Voluntary adherence to EITI is another issue for the NGO’s spokesperson. “While Trafigura says it will join, there are a whole series of other companies who will not do so. EITI therefore needs to be compulsory. It has to apply for all firms, not just those that say that they have nothing to reproach.”

He explained that if a non-EITI compliant company purchases commodities from a government, and then sells these to an EITI compliant company, the latter would not be obligated to report, as it did not purchase directly from the state.

In its “Background Report on CommoditiesExternal link”, the State Secretariat for Economic Affairs (SECO) recommended that Switzerland join EITI.

EITI’s board is expected to convene in Bern in October to discuss greater engagement of the commodities trading business in the initiative.

Under pressure

STSA’s spokesman was nonetheless clear that legal requirements have added pressures to Swiss-based businesses: “Unfortunately, it is not only expected for firms to be good companies and pay taxes, generate growth and provide jobs in the countries where they operate, but there is now another pressure on industries to have proper due diligence and compliance to environmental regulations.”

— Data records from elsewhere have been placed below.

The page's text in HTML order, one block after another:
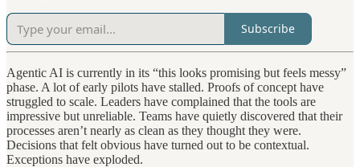
Subscribe
Agentic AI is currently in its “this looks promising but feels messy”
phase. A lot of early pilots have stalled. Proofs of concept have
struggled to scale. Leaders have complained that the tools are
impressive but unreliable. Teams have quietly discovered that their
processes aren’t nearly as clean as they thought they were.
Decisions that felt obvious have turned out to be contextual.
Exceptions have exploded.

Speaking to commodities traders and shippers at the recent Marine MoneyExternal link conference in Geneva,  Graber said such challenges entail “costs for companies, and costs on developing our abilities and to continue to develop activities.”

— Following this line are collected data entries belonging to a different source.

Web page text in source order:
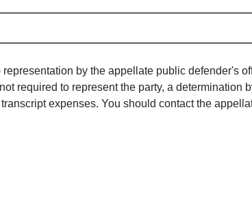
by the appellate public defender's
required to represent the party, a determination
expenses. You should contact the
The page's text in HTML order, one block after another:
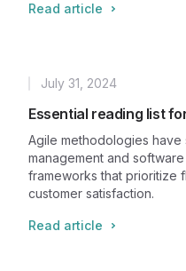
Read article
Essential reading list
Published
July 31, 2024
Agile methodologies
management and
frameworks that prioritize
customer satisfaction.
Read article
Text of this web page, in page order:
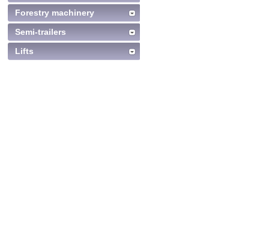
Forestry machinery
Semi-trailers
Lifts
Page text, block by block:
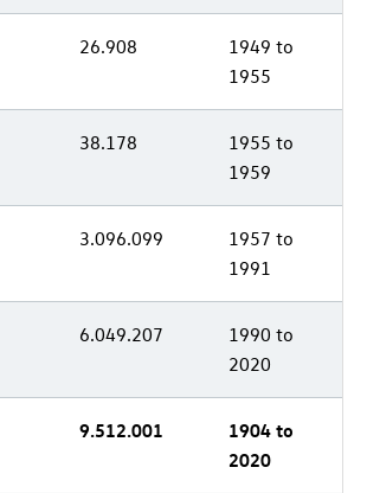
26.908
1949 to
1955
38.178
1955 to
1959
3.096.099
1957 to
1991
6.049.207
1990 to
2020
9.512.001
1904 to
2020
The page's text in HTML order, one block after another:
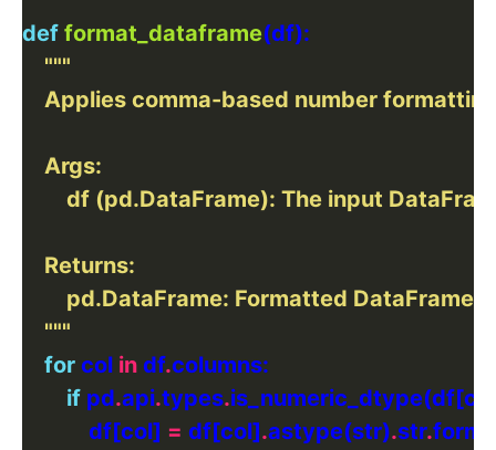
def format_dataframe
    """
for col in df.
if pd.api.types.
            df[col]
= df[col].astype(str).str.

Also, tighter access to trade finance, in part due to stricter compliance on international sanctions, particularly after US authorities fined BNP Paribas $9 billion for processing loans to Sudan and Iran, has meant further strains for smaller traders.

In recent years, higher costs due to a stronger franc, increased regulation and attractive fiscal regimes particularly in Singapore have had some traders pack up to what they perceived to be more welcoming destinations. In 2012, Trafigura moved headquarters for its trading operations to the Southeast Asian financial centre.

Up to a certain point

Also present at the Geneva conference, Stanislav Todorov of Quadra Commodities interpreted the industry’s reluctance to adopt newer, more stringent regulations: “The whole world is unified to a certain point, but the first mover is always at a disadvantage. When you do it first, people go elsewhere, and later there is nowhere else to go. People then come back, but bringing people back is hard.”

“It’s a difficult situation”, commented another independent trader who wished not to be named. “The more regulation you impose, the more legal loop-holes will be sought by traders”.


The Financial Markets Infrastructure Act was adopted by both houses of parliament in mid-June, and is expected to come into effect between the end of 2015 and the start of 2016.

The legislation regulates derivatives trading, and follows a lead taken on the matter in the United States with Dodd-Frank and MiFID II in the European Union. Regulations had been adopted as a step to avoid another financial crisis, as in 2008. 

Swiss legislation exempts commodity derivatives with physical settlement, as they are viewed as a smaller risk for the financial sector.